Ik zie niets mis met "to become tired". Etymologisch dezelfde herkomst als 'bekomen' trouwens. Misschien beter deze vraag te stellen in het Engelstalige forum. Enfin: ik bedoel voor meer synoniemen. Een één-op-één vertaling van 'moe geraken' zal je niet meteen vinden. Ik heb er zelfs mijn twijfels over of dit hulpwerkwoord wel aanvaard is in de standaardtaal (itt. 'schoon Vlaams'). Even een courante constructie voor de noorderburen die dit minder vaak horen (al bestaat het er wel):

_"Die renner vertraagt kort voor de helling omdat hij moe aan het geraken is."_

Dit doet me er aan denken dat ik het vrijwel enkel als voltooid deelwoord hoor. "_Hij raakt moe_" komt men toch stukken minder tegen.


----------



## ThomasK

Ik vroeg mij vooral af dat wel hetzelfde betekent (en ik weet dat er een Engelstalige moderator is). Intussen vond ik voor 'to get tired' 's'en lasser' in het Frans. 

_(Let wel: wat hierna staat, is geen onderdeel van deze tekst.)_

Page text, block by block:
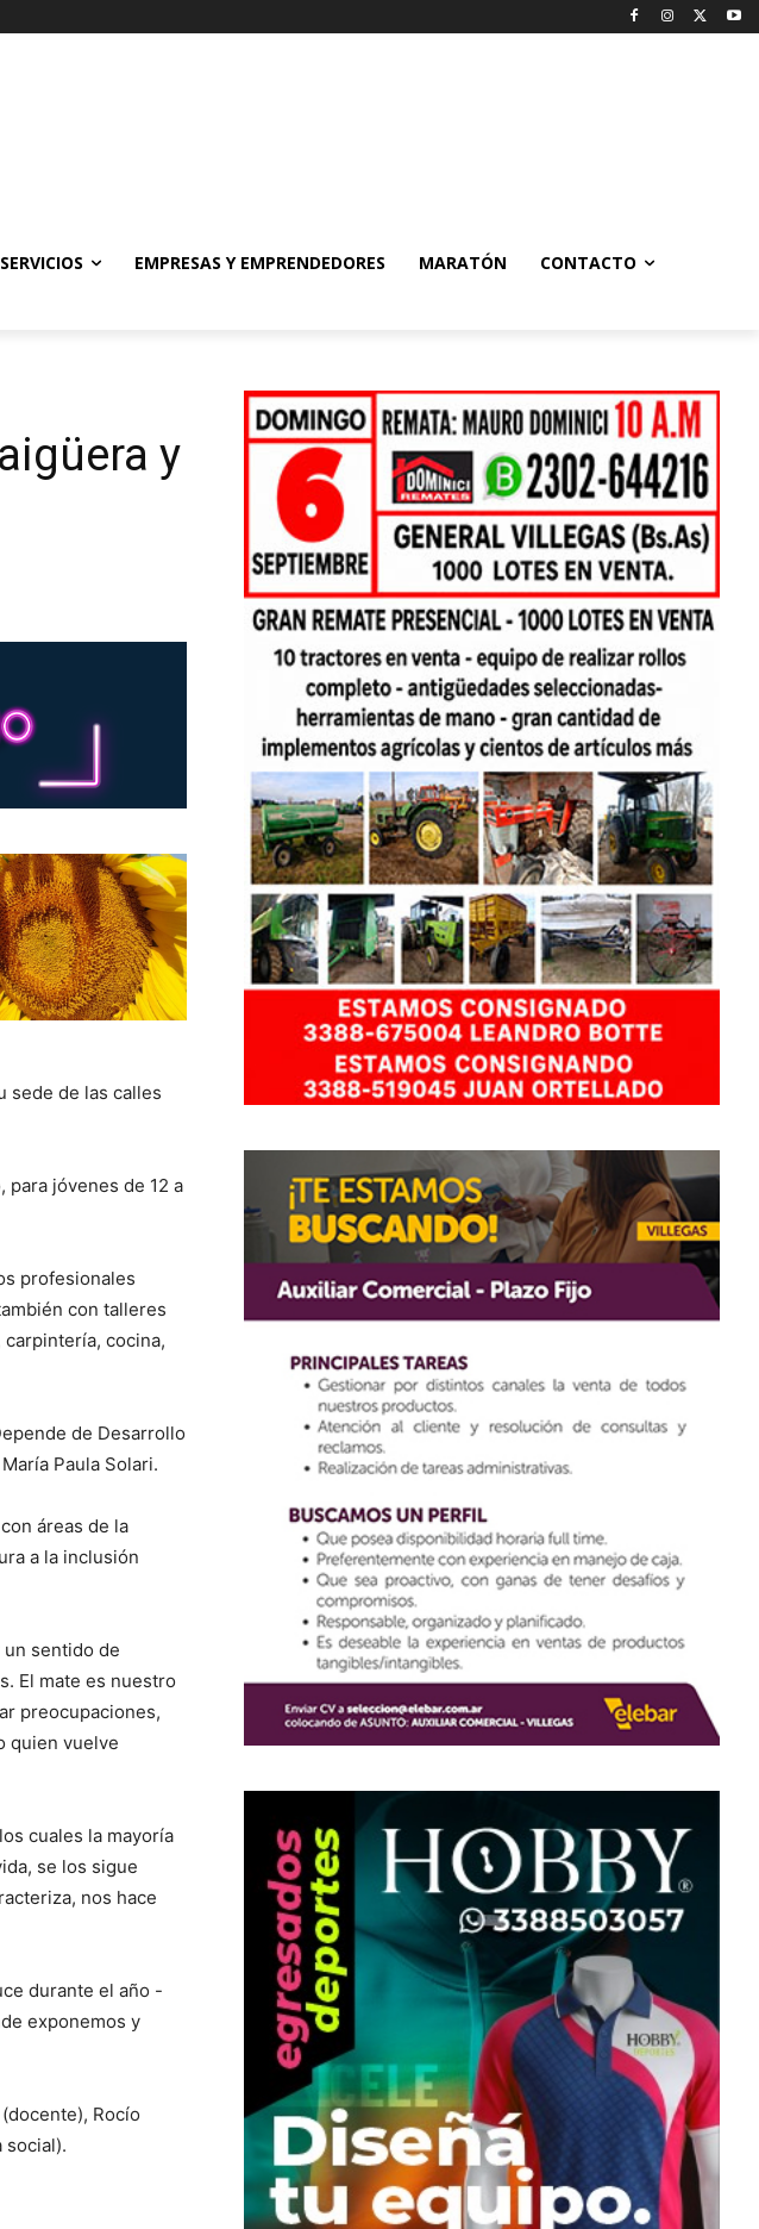
SERVICIOS EMPRESAS Y EMPRENDEDORES MARATÓN CONTACTO
y
sede de las calles
jóvenes de 12 a
profesionales
con talleres
cocina,
de Desarrollo
Paula Solari.
áreas de la
a la inclusión
sentido de
El mate es nuestro
preocupaciones,
quien vuelve
cuales la mayoría
se los sigue
nos hace
durante el año -
exponemos y
Rocío
social).

 Ik vond wel een aantal voorbeelden van 'moe raken' op Nederlandse sites, maar je hebt gelijk: we gebruiken het meestal met voltooid deelwoord. Hoewel: 'ik raak niet in slaap' is vermoedelijk overal gangbaar, idem dito met 'in de ban raken' en 'kwijtraken' al evenzeer, lijkt mij...


----------



## Suehil

'Get tired', 'get to sleep', 'get lost'.  'To get' dekt ze allemaal.


----------



## Peterdg

ThomasK said:


> ... maar Engelsen hebben er zeker bezwaar tegen.


 Ik zou niet weten waarom.


----------



## ThomasK

Tja, ik heb het al geregeld nagevraagd bij Engelsen, en die vonden het niet Engels. Nu, Suehil lijkt geen bezwaar te maken. 

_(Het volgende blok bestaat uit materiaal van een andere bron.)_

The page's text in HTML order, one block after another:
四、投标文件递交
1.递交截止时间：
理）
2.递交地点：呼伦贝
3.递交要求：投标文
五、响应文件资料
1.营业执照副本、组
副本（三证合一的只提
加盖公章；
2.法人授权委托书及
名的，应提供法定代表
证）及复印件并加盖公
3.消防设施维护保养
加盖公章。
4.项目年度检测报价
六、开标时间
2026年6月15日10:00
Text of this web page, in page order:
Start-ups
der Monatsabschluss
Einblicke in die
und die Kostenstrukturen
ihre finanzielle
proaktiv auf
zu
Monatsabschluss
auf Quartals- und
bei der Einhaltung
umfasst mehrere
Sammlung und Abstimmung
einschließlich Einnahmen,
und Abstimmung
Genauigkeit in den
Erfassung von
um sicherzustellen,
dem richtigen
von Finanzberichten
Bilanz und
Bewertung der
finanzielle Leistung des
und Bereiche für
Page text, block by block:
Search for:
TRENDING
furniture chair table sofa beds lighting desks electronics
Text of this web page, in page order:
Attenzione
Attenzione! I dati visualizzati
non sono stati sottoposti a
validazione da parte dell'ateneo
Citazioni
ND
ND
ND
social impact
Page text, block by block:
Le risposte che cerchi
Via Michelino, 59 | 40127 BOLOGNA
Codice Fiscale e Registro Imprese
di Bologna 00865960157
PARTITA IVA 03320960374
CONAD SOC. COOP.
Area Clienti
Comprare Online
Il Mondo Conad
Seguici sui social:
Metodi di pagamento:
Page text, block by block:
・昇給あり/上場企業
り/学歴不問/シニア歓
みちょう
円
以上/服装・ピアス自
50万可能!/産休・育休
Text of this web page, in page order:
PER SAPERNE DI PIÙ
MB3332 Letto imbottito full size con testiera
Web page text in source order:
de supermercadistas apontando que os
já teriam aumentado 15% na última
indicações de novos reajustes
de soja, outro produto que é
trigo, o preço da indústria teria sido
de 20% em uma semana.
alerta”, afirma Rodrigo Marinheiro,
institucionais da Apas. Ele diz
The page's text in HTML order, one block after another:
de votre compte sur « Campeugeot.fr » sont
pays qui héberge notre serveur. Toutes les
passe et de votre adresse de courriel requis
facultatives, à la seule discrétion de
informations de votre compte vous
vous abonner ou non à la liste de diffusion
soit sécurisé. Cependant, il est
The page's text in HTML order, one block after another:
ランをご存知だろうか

BTW: 'kwijtraken' is wel niet 'to get lost', dacht ik nog bij Suehils reactie, maar iets als verliezen op een manier die onduidelijk is [aan het eindpunt van een wandeling vaststellen dat je 'sleutels onderweg bent kwijtgeraakt'], zonder ooit die bedoeling te hebben...


----------



## Peterdg

Naar mijn bescheiden mening kan je gerust zeggen: "my keys got lost" en dat wil zeggen dat je ze bent kwijtgeraakt, al of niet op het einde van een wandeling (ik snap echt niet wat die wandeling hier komt doen).


----------



## marrish

Zeer zeker kan je zeggen "my keys got lost", en dat wil niet zeggen dat dat je bedoeling was, hoogstens die van de sleutels.


----------



## ThomasK

Hoogstens die van de sleutels? Schitterende reactie! --- Nu, mijn punt was dat je in het Engels niet iets kunt zeggen als: *"I got my keys lost", wat wij wel zeggen... 

Uiteraard ben ik het eens met de correctheid van "my keys got lost", maar achteraf bedacht ik nog: in die uitdrukking kunnen die sleutels in die zin nooit die bedoeling gehad hebben; dat is de typische betekenis van 'geraken': wij hebben het niet onder controle... BTW: de verwijzing naar de wandeling was bedoeld als een soort verklaring (een katalyserende factor ?): had ik niet gewandeld, dan kon ik mijn sleutels niet zijn kwijtgeraakt.


----------